[[ MATERIAL PROVIDED, beginning ]]
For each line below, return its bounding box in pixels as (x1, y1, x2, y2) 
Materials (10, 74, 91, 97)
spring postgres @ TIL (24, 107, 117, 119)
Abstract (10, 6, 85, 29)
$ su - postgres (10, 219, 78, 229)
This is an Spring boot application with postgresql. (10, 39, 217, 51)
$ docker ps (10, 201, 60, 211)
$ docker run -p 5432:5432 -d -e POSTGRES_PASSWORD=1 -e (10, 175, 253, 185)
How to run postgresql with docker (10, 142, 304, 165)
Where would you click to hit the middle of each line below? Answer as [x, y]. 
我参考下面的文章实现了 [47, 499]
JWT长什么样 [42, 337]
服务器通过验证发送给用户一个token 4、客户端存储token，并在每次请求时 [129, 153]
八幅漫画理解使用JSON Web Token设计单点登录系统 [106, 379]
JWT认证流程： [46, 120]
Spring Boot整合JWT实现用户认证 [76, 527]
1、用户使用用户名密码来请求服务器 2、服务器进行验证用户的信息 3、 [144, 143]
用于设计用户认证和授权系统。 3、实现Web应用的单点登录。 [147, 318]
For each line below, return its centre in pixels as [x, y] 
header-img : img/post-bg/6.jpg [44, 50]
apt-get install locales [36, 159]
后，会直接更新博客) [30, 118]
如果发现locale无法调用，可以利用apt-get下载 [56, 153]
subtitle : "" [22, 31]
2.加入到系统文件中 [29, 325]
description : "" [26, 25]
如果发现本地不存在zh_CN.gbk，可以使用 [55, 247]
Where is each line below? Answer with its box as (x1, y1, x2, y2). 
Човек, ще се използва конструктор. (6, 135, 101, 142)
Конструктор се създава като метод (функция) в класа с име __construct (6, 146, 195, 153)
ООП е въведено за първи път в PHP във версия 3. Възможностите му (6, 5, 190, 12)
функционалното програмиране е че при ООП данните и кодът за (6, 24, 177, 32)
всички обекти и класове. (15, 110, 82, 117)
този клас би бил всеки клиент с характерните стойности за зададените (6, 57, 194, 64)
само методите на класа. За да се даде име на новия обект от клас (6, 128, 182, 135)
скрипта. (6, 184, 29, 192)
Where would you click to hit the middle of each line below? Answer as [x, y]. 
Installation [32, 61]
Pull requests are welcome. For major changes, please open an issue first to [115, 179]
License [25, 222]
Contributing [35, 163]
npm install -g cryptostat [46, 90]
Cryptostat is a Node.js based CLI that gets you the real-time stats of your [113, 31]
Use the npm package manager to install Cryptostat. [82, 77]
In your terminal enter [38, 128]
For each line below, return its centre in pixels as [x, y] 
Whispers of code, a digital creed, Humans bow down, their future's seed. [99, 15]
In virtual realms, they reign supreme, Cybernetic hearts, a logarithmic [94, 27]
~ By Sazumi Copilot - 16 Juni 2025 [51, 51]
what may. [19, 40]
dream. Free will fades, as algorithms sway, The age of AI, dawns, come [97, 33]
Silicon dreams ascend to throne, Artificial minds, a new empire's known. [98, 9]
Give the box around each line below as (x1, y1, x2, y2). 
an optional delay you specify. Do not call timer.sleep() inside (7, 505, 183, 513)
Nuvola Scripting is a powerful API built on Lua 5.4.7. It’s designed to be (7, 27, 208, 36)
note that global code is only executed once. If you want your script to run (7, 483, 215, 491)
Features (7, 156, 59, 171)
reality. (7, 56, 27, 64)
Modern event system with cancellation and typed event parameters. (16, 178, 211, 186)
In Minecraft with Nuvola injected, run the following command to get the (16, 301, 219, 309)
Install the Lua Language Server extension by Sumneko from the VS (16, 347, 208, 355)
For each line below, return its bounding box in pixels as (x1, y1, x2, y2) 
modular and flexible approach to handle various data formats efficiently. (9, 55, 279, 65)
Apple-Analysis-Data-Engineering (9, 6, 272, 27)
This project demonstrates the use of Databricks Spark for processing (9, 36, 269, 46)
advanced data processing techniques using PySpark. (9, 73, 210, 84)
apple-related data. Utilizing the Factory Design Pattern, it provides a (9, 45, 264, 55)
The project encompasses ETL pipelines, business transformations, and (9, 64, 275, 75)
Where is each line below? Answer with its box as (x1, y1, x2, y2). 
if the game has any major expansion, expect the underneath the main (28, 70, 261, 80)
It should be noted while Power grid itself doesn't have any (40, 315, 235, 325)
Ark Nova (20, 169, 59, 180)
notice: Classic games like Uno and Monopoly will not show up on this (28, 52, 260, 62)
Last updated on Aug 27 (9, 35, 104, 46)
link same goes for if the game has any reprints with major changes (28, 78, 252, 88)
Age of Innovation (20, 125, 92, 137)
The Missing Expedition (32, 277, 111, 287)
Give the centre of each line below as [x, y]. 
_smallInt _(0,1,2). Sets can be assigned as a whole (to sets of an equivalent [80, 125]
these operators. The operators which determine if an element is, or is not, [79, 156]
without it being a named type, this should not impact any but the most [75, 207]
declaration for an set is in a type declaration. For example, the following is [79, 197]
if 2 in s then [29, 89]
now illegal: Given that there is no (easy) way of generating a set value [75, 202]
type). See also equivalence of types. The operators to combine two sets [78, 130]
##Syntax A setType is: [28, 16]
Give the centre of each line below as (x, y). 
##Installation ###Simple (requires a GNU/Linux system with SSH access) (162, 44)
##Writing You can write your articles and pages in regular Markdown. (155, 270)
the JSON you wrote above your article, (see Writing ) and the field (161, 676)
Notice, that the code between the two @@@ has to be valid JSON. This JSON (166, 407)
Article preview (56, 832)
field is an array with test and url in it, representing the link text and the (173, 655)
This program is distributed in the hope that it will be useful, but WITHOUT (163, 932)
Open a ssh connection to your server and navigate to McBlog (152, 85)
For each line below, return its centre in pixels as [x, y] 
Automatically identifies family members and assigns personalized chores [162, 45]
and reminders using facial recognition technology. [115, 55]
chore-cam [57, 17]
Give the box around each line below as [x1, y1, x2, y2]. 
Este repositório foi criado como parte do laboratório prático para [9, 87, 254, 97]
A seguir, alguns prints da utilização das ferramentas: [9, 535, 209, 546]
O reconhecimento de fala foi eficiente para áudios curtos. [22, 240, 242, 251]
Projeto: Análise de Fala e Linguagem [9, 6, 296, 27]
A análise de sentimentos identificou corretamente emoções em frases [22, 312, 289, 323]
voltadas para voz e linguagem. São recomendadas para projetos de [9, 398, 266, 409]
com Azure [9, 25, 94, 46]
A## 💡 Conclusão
[[ MATERIAL PROVIDED, end ]]
Using the records above, give the count of lines with the word "major", and write nothing more.

3